Zawsze pragnął kampera
Mój mąż od lat marzył o tym, żeby kupić samochód kempingowy, w którym moglibyśmy spędzić wakacje. Za każdym razem, gdy mijaliśmy jakiś na drodze, wskazywał na niego i wzdychał z utęsknieniem, snując plany dotyczące idealnego urlopu.
– Pomyśl tylko! Pełna wolność. Możesz się zatrzymać w dowolnym miejscu, a jeśli ci się nie spodoba, jechać dalej. Wszystko masz w jednym miejscu bez wydawania pieniędzy na hotel. O! I co najpiękniejsze, nie musisz się przejmować, że trafisz na hałaśliwych sąsiadów czy brzydką okolicę.
Wydawało mi się, że ma trochę idealistyczną wizję, bo sama niejednokrotnie byłam w dzieciństwie na wakacjach pod namiotem i to posiadanie wszystkiego w jednym miejscu wcale nie było zaletą. Było ciasno, niewygodnie, wiecznie coś się gubiło i ciągle trzeba było przetrząsać plecak w poszukiwaniu różnych rzeczy. Nie chciałam jednak sprowadzać go na ziemię, bo poza tym jednym marzeniem, na co dzień mocno stąpał po ziemi i był rzeczowym człowiekiem.
Trochę mnie rozczulały te jego fantazje, które snuł właściwie od naszego ślubu, a na które wciąż brakowało nam czasu lub pieniędzy. Lata mijały, urodziły nam się dzieci, płaciliśmy za ich wyjazdy wakacyjne za granicę lub obozy sportowe. Sami zwykle spędzaliśmy lato na miejskiej działce. Zdecydowaliśmy się na budowę domu, więc było mnóstwo wydatków.
Jego choroba nami wstrząsnęła
Kilka lat później Leszek zachorował na serce. Było z nim bardzo źle i wylądował w szpitalu. Musiał przejść operację. Siedząc na korytarzu, modliłam się, żeby do mnie wrócił cały i zdrowy, i przypomniało mi się wówczas to jego marzenie!

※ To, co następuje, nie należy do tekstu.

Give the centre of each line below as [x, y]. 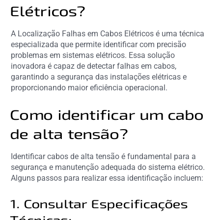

Życie do tej pory nie dawało mu szansy na jego spełnienie. Lista priorytetów zmieniała się na przestrzeni lat, ale kamper nigdy nie znalazł się na jej czele. Wmawiałam sobie, że Leszek nie może odejść, skoro jeszcze nie zrealizował swoich planów. Całe szczęście, operacja się udała. Opowiedziałam Leszkowi o moich przemyśleniach, a on się zaśmiał, że faktycznie – nie mógłby zostawić po sobie niezałatwionych spraw.
Kiedy przeszliśmy na emeryturę, wydawało mi się, że ten jego plan pozostanie jednak niespełniony… Zbliżały się jego sześćdziesiąte piąte urodziny. Żadnych szczególnie nie świętował, ale odkąd dzieci się wyprowadziły, lubił, gdy przyjeżdżały z wnuczętami. Córka zadzwoniła do mnie dwa tygodnie przed jubileuszem.
– Mamo, czy myślisz, że tatuś nadal chciałby pojechać na wakacje samochodem kempingowym? Bo mamy z Frankiem pewien pomysł.
– Czy ja wiem… Pewnie by chciał, ale przecież nie byłoby nas stać na taki zakup.
– Tak, domyślam się, ale nie myślałam o zakupie, tylko o wynajęciu. Znalazłam firmę, która świadczy takie usługi. Mają w ofercie kilkadziesiąt samochodów. Na przełomie lata i jesieni ceny są naprawdę atrakcyjne. Może byście skorzystali? To byłby nasz wspólny prezent dla niego. Od dzieci. Myślisz, że to dobry pomysł?
Obiecałam, że to przemyślę. Chciałam najpierw wyczuć Leszka. Upewnić się, czy nadal byłby zainteresowany. Jednocześnie uważałam, żeby się niczego nie domyślił, więc nie chciałam pytać go wprost.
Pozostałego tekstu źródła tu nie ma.